There are over 3.5K sexual discrimination and harassment cases in the UK each year and almost two-thirds settle before the Employment Tribunal has had a chance to give its judgement.
Bloomberg recently analysed the complete public database of British sexual discrimination cases, which include everything from sexual assault at work to lower pay and opportunities for women, to uncover these unnerving statistics.
The fact that so many cases are settling should ring warning bells in boardrooms up and down the country. Let’s be honest, most bosses breathe a sigh of relief if a tribunal case is dropped or settled but there are very good reasons why a dropped sexual harassment case should prompt the opposite reaction.
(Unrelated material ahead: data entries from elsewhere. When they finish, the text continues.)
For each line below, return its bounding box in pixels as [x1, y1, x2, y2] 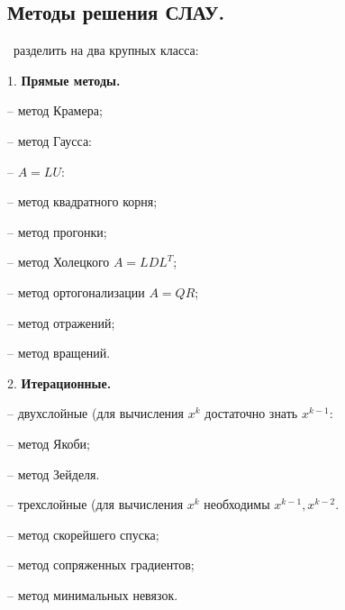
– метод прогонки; [7, 222, 107, 241]
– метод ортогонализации [7, 282, 145, 301]
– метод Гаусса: [7, 131, 93, 150]
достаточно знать [204, 404, 298, 423]
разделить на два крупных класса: [13, 41, 199, 59]
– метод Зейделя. [7, 464, 100, 483]
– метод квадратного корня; [7, 192, 158, 211]
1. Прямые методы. [7, 70, 121, 89]

In this #MeToo era, where Harvey Weinstein and Jeffrey Epstein have rarely been out of the headlines, employees are more aware than ever of what is and is not acceptable in the workplace. They also understand that some perpetrators will go to great lengths to protect their reputation. Confidential pay outs have silenced many victims over the decades and they continue to do so. As a consequence, theoretically there may be many victims in one workplace, each of whom thinks they are the only one. Settlement agreements often include confidentiality clauses as a condition for a pay cheque, further fuelling the subterfuge.
Secrecy and cover ups are still happening in companies large and small, up and down the country. What’s changing is public awareness. Victims who thought they were alone are now starting to realise that there could be a hidden pattern of behaviour and they are beginning to speak out.
The consequences for employers who have a hidden harasser are significant. Any form of discrimination in the workplace is bad for business and there should be a culture, from the boardroom down, that encourages employees to report allegations.
What to do if an employee wants to drop their claim
Having reported an incident of sexual harassment, what should you do if the member of staff has a change of heart? Given the statistics outlined at the start of this article, any employer should be alert to the fact that this decision could have been prompted by fear or coercion. It is very important, therefore, to establish the reasons behind the decision to discontinue the claim.
It may be that the incident has genuinely been resolved. On the other hand, the complainant may be concerned about the potential consequences of such action on their job, relationships with colleagues and even home life.
If, as a responsible employer, you suspect the change of mind is for concerns the complainant may harbour, then it will be important to reassure your employee that confidentiality is very important and that it will be guarded, which will include reminding the accused of their obligations in terms of privacy. Your job will be to make sure your employee feels supported in their complaint of harassment.
Finally, if you are faced with an employee who is adamant about wanting to drop the allegations, what do you do? You have a duty of care to all your employees and will have to consider whether to investigate without the co-operation of the original accuser in order to safeguard other colleagues, particularly if the allegations involve physical assault, and to ensure that you fulfil any regulatory or compliance obligations.